__Work to be completed__. Restate the records word for word. Include no pictures.
******************************
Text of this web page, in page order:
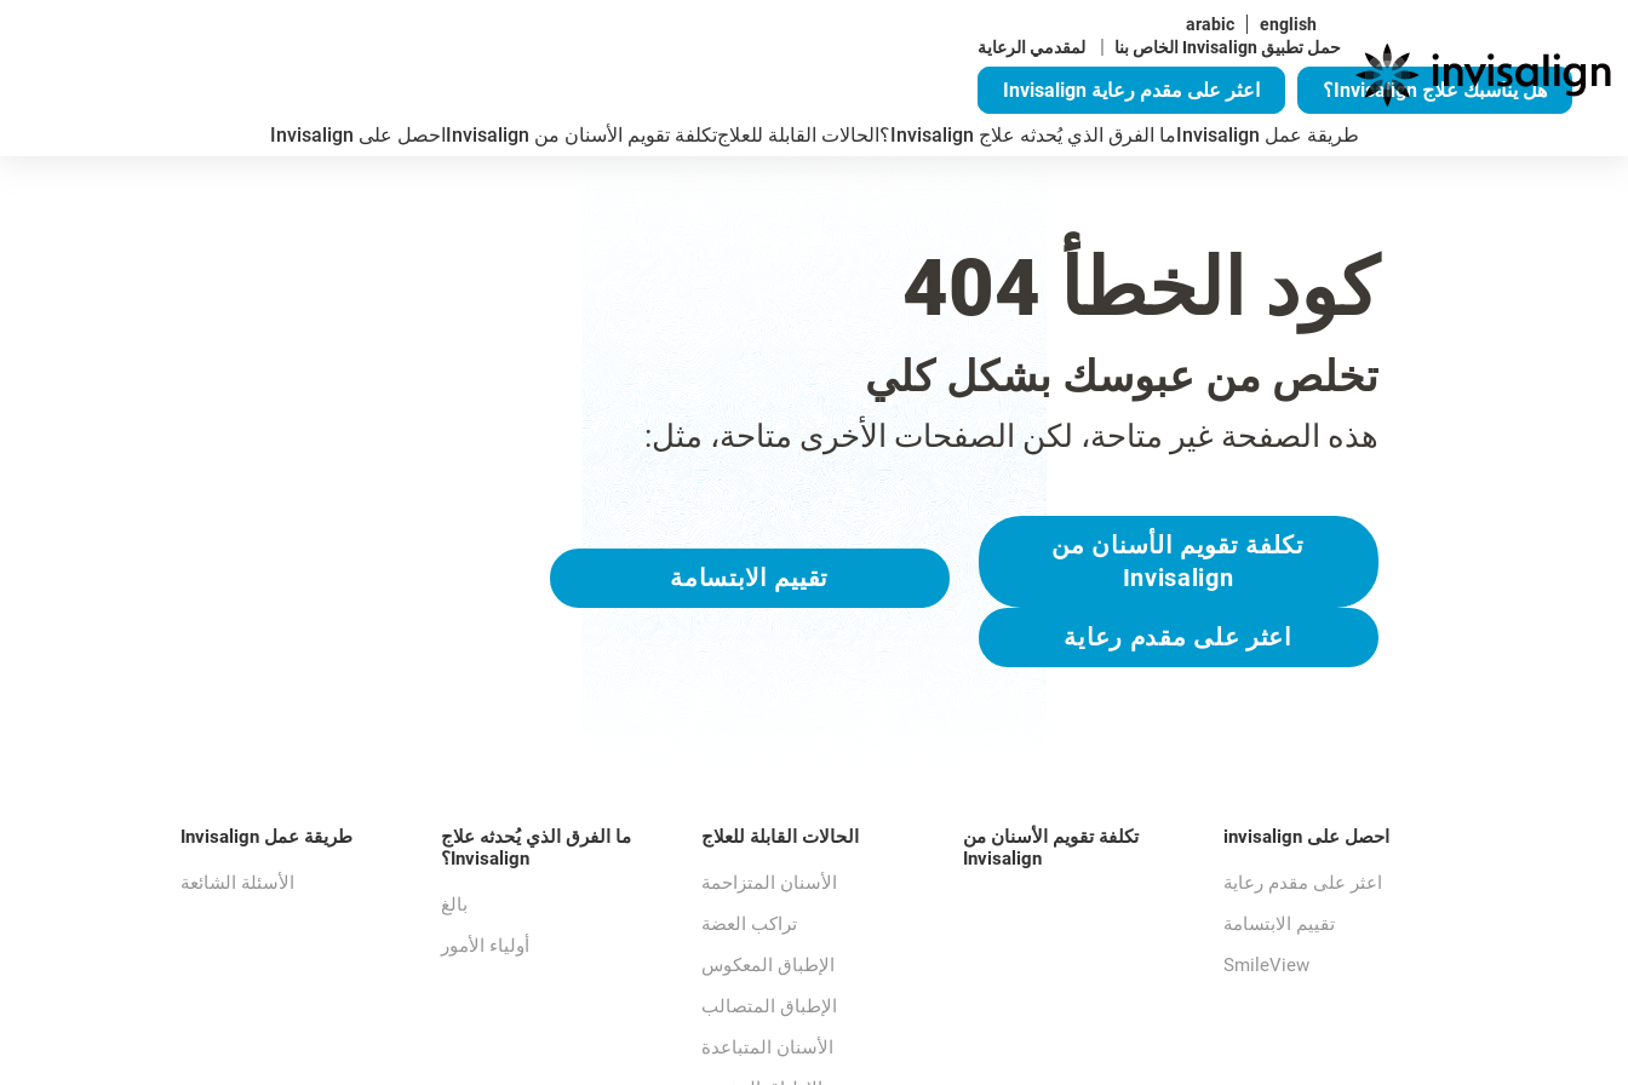
arabic
english
حمل تطبيق Invisalign الخاص بنا
| لمقدمي الرعاية
هل يناسبك علاج Invisalign؟
اعثر على مقدم رعاية Invisalign
طريقة عمل Invisalign
ما الفرق الذي يُحدثه علاج Invisalign؟ الحالات القابلة للعلاجتكلفة تقويم الأسنان من Invisalign احصل على Invisalign
كود الخطأ 404
تخلص من عبوسك بشكل كلي
هذه الصفحة غير متاحة، لكن الصفحات الأخرى متاحة، مثل:
تكلفة تقويم الأسنان من
Invisalign
تقييم الابتسامة
اعثر على مقدم رعاية
طريقة عمل Invisalign
الأسئلة الشائعة
ما الفرق الذي يُحدثه علاج
Invisalign؟
بالغ
أولياء الأمور
الحالات القابلة للعلاج
الأسنان المتزاحمة
تراكب العضة
الإطباق المعكوس
الإطباق المتصالب
الأسنان المتباعدة
تكلفة تقويم الأسنان من
Invisalign
احصل على invisalign
اعثر على مقدم رعاية
تقييم الابتسامة
SmileView
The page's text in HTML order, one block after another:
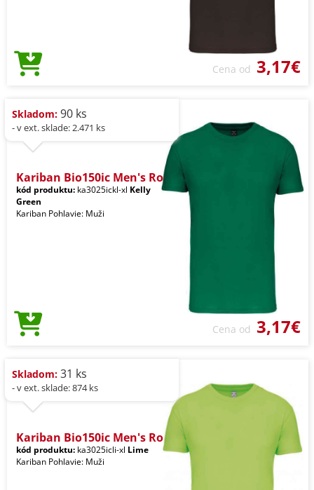
Cena od 3,17€
Skladom: 90 ks
- v ext. sklade: 2.471 ks
Kariban Bio150ic Men's Ro
kód produktu: ka3025ickl-xl Kelly
Green
Kariban Pohlavie: Muži
Cena od 3,17€
Skladom: 31 ks
- v ext. sklade: 874 ks
Kariban Bio150ic Men's Ro
kód produktu: ka3025icli-xl Lime
Kariban Pohlavie: Muži
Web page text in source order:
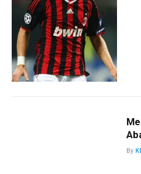
By
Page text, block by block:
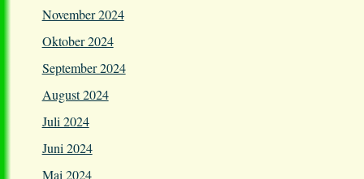
November 2024
Oktober 2024
September 2024
August 2024
Juli 2024
Juni 2024
Mai 2024
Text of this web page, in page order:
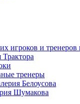
игроков и тренеров
тренеры
Белоусова
Шумакова
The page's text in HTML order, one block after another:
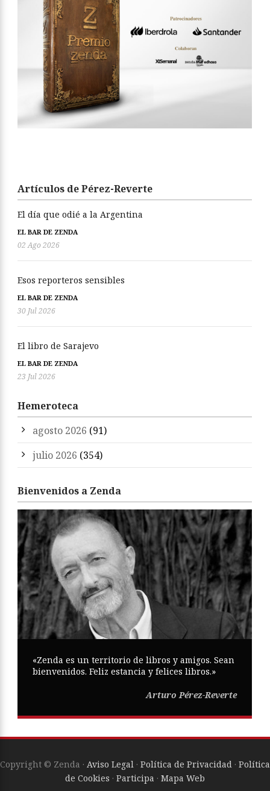
Artículos de Pérez-Reverte
El día que odié a la Argentina
EL BAR DE ZENDA
02 Ago 2026
Esos reporteros sensibles
EL BAR DE ZENDA
30 Jul 2026
El libro de Sarajevo
EL BAR DE ZENDA
23 Jul 2026
Hemeroteca
agosto 2026 (91)
julio 2026 (354)
Bienvenidos a Zenda
«Zenda es un territorio de libros y amigos. Sean
bienvenidos. Feliz estancia y felices libros.»
Arturo Pérez-Reverte
Copyright © Zenda · Aviso Legal · Política de Privacidad · Política
de Cookies · Participa · Mapa Web
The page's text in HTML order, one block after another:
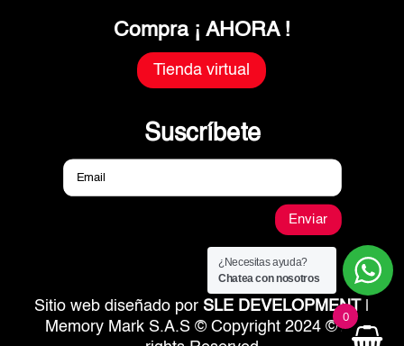
Compra ¡ AHORA !
Tienda virtual
Suscríbete
Enviar
Sitio web diseñado por SLE DEVELOPMENT
Memory Mark S.A.S © Copyright 2024 © All
¿Necesitas ayuda?
Chatea con nosotros
0
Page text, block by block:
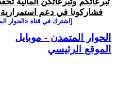
فشاركونا في دعم استمرارية
[اشترك في قناة ‫«الحوار
الحوار المتمدن - موبايل
الموقع الرئيسي
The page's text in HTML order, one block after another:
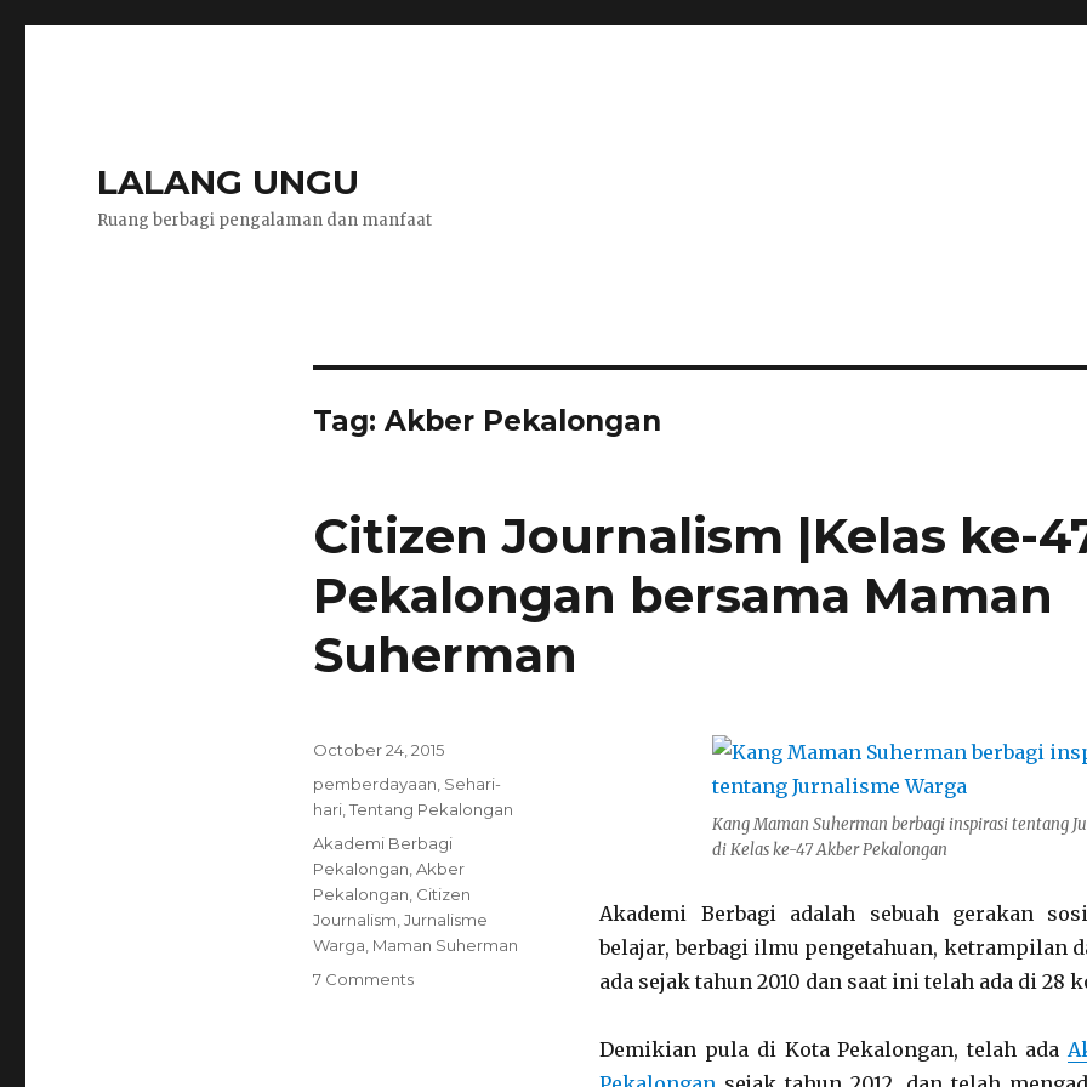
LALANG UNGU
Ruang berbagi pengalaman dan manfaat
Tag: Akber Pekalongan
Citizen Journalism |Kelas ke-
Pekalongan bersama Maman
Suherman
Kang Maman Suherman berbagi inspirasi tentang
di Kelas ke-47 Akber Pekalongan
Akademi Berbagi adalah sebuah gerakan
belajar, berbagi ilmu pengetahuan, ketrampilan
ada sejak tahun 2010 dan saat ini telah ada di 28
Demikian pula di Kota Pekalongan, telah ada
Posted
October 24, 2015
Categories
pemberdayaan Sehari-
hari, Tentang Pekalongan
Tags
Akademi Berbagi
Pekalongan Akber
Pekalongan Citizen
Journalism Jurnalisme
Warga Maman Suherman
7 Commentson
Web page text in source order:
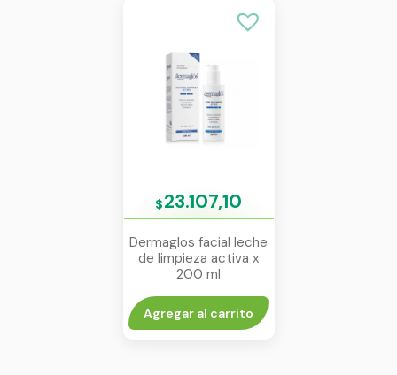
$23.107,10
Dermaglos facial leche
de limpieza activa x
200 ml
Agregar al carrito
******************************
__Solution to the problem__.
Text of this web page, in page order:
arabic
english
حمل تطبيق Invisalign الخاص بنا
| لمقدمي الرعاية
هل يناسبك علاج Invisalign؟
اعثر على مقدم رعاية Invisalign
طريقة عمل Invisalign
ما الفرق الذي يُحدثه علاج Invisalign؟ الحالات القابلة للعلاجتكلفة تقويم الأسنان من Invisalign احصل على Invisalign
كود الخطأ 404
تخلص من عبوسك بشكل كلي
هذه الصفحة غير متاحة، لكن الصفحات الأخرى متاحة، مثل:
تكلفة تقويم الأسنان من
Invisalign
تقييم الابتسامة
اعثر على مقدم رعاية
طريقة عمل Invisalign
الأسئلة الشائعة
ما الفرق الذي يُحدثه علاج
Invisalign؟
بالغ
أولياء الأمور
الحالات القابلة للعلاج
الأسنان المتزاحمة
تراكب العضة
الإطباق المعكوس
الإطباق المتصالب
الأسنان المتباعدة
تكلفة تقويم الأسنان من
Invisalign
احصل على invisalign
اعثر على مقدم رعاية
تقييم الابتسامة
SmileView
The page's text in HTML order, one block after another:
Cena od 3,17€
Skladom: 90 ks
- v ext. sklade: 2.471 ks
Kariban Bio150ic Men's Ro
kód produktu: ka3025ickl-xl Kelly
Green
Kariban Pohlavie: Muži
Cena od 3,17€
Skladom: 31 ks
- v ext. sklade: 874 ks
Kariban Bio150ic Men's Ro
kód produktu: ka3025icli-xl Lime
Kariban Pohlavie: Muži
Web page text in source order:
By
Page text, block by block:
November 2024
Oktober 2024
September 2024
August 2024
Juli 2024
Juni 2024
Mai 2024
Text of this web page, in page order:
игроков и тренеров
тренеры
Белоусова
Шумакова
The page's text in HTML order, one block after another:
Artículos de Pérez-Reverte
El día que odié a la Argentina
EL BAR DE ZENDA
02 Ago 2026
Esos reporteros sensibles
EL BAR DE ZENDA
30 Jul 2026
El libro de Sarajevo
EL BAR DE ZENDA
23 Jul 2026
Hemeroteca
agosto 2026 (91)
julio 2026 (354)
Bienvenidos a Zenda
«Zenda es un territorio de libros y amigos. Sean
bienvenidos. Feliz estancia y felices libros.»
Arturo Pérez-Reverte
Copyright © Zenda · Aviso Legal · Política de Privacidad · Política
de Cookies · Participa · Mapa Web
The page's text in HTML order, one block after another:
Compra ¡ AHORA !
Tienda virtual
Suscríbete
Enviar
Sitio web diseñado por SLE DEVELOPMENT
Memory Mark S.A.S © Copyright 2024 © All
¿Necesitas ayuda?
Chatea con nosotros
0
Page text, block by block:
فشاركونا في دعم استمرارية
[اشترك في قناة ‫«الحوار
الحوار المتمدن - موبايل
الموقع الرئيسي
The page's text in HTML order, one block after another:
LALANG UNGU
Ruang berbagi pengalaman dan manfaat
Tag: Akber Pekalongan
Citizen Journalism |Kelas ke-
Pekalongan bersama Maman
Suherman
Kang Maman Suherman berbagi inspirasi tentang
di Kelas ke-47 Akber Pekalongan
Akademi Berbagi adalah sebuah gerakan
belajar, berbagi ilmu pengetahuan, ketrampilan
ada sejak tahun 2010 dan saat ini telah ada di 28
Demikian pula di Kota Pekalongan, telah ada
Posted
October 24, 2015
Categories
pemberdayaan Sehari-
hari, Tentang Pekalongan
Tags
Akademi Berbagi
Pekalongan Akber
Pekalongan Citizen
Journalism Jurnalisme
Warga Maman Suherman
7 Commentson
Web page text in source order:
$23.107,10
Dermaglos facial leche
de limpieza activa x
200 ml
Agregar al carrito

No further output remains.